INSTRUCTIONS FOR THE TASK: Below are records; copy every line among them that contains the word "repeat".
*** Opening of INFORMATION SUPPLIED ***
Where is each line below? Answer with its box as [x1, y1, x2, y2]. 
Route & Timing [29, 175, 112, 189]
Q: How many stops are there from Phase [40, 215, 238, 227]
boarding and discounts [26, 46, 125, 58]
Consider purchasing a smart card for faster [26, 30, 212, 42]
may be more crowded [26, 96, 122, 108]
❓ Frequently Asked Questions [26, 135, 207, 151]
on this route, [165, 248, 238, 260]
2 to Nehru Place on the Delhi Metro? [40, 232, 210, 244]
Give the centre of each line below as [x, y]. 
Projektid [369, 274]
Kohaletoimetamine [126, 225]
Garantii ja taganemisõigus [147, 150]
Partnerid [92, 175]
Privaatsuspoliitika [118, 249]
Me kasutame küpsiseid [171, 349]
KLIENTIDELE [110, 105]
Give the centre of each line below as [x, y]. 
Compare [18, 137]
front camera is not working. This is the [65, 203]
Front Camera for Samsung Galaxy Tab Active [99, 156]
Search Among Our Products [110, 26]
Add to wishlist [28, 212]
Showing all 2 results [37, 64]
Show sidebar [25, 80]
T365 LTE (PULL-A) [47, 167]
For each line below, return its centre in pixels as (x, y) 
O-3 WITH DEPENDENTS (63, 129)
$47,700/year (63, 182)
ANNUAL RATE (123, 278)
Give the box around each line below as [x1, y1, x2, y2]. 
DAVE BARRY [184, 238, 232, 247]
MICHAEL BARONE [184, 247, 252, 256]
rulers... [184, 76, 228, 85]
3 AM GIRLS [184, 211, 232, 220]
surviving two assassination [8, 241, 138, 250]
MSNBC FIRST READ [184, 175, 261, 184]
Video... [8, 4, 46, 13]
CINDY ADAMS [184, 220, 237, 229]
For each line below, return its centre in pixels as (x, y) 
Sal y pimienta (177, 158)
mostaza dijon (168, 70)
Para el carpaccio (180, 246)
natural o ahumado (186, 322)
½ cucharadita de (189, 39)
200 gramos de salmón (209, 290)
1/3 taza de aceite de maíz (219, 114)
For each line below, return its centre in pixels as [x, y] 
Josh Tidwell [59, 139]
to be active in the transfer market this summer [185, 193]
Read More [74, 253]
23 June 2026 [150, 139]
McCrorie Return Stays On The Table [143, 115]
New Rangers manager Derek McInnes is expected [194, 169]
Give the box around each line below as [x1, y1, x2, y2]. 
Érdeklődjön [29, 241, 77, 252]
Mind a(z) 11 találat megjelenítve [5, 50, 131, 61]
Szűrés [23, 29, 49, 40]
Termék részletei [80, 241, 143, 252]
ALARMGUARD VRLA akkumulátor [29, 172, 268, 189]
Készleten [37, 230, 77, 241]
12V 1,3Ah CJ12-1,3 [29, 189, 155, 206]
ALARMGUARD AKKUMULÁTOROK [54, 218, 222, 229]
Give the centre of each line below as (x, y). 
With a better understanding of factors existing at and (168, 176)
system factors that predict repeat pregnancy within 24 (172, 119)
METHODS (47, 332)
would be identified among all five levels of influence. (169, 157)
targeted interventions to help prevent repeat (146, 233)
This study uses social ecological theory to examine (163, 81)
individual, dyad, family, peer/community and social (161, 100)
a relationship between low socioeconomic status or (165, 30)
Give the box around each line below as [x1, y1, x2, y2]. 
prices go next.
*** Close of INFORMATION SUPPLIED ***
*** Opening of INFORMATION SUPPLIED ***
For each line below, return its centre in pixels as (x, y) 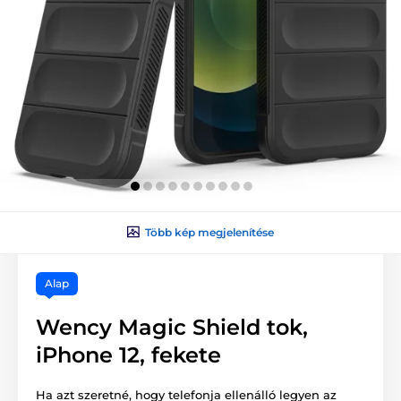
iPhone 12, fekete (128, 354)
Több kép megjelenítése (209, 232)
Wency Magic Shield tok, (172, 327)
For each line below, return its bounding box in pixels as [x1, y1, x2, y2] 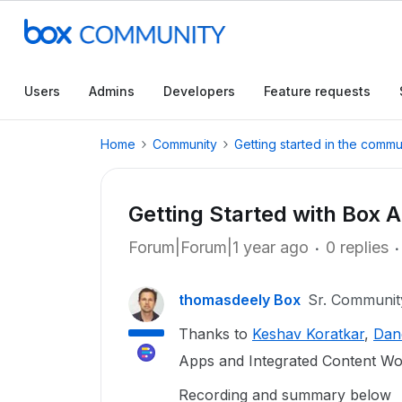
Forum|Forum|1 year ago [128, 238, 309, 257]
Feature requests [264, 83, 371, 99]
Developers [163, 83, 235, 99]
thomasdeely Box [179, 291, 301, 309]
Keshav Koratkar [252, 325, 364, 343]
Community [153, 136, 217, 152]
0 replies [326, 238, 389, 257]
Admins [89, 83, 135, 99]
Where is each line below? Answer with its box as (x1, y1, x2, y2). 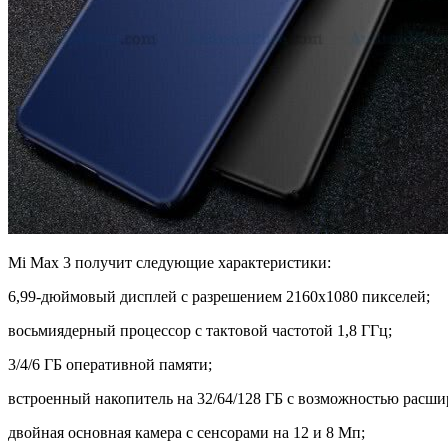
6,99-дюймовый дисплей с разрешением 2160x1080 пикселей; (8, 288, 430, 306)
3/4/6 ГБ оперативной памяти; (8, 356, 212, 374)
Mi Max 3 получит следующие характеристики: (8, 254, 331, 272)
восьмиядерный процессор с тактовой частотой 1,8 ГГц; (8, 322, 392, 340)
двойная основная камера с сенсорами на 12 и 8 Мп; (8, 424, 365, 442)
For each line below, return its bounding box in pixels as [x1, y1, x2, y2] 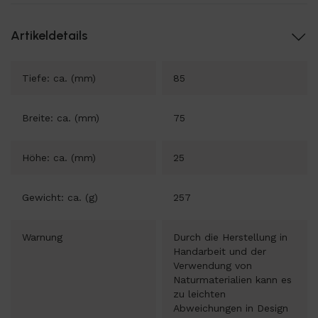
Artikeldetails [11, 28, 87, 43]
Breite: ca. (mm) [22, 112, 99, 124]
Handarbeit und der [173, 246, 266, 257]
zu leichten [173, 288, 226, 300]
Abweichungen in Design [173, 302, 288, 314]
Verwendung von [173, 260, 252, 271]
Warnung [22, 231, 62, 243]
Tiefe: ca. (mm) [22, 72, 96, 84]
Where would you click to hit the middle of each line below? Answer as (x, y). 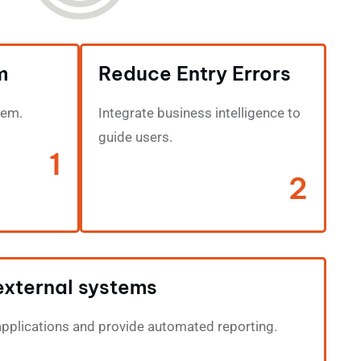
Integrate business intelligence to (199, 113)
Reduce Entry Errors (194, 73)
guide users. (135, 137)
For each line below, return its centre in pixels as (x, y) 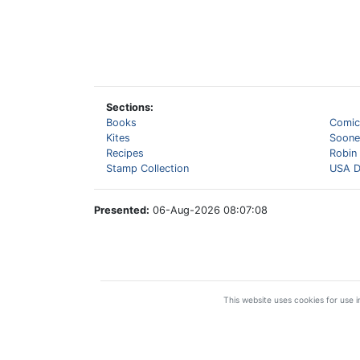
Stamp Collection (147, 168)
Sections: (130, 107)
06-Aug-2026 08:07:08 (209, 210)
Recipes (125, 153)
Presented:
*** Close of INFORMATION SUPPLIED ***
ANSWER AREA:
system factors that predict repeat pregnancy within 24 (172, 119)
targeted interventions to help prevent repeat (146, 233)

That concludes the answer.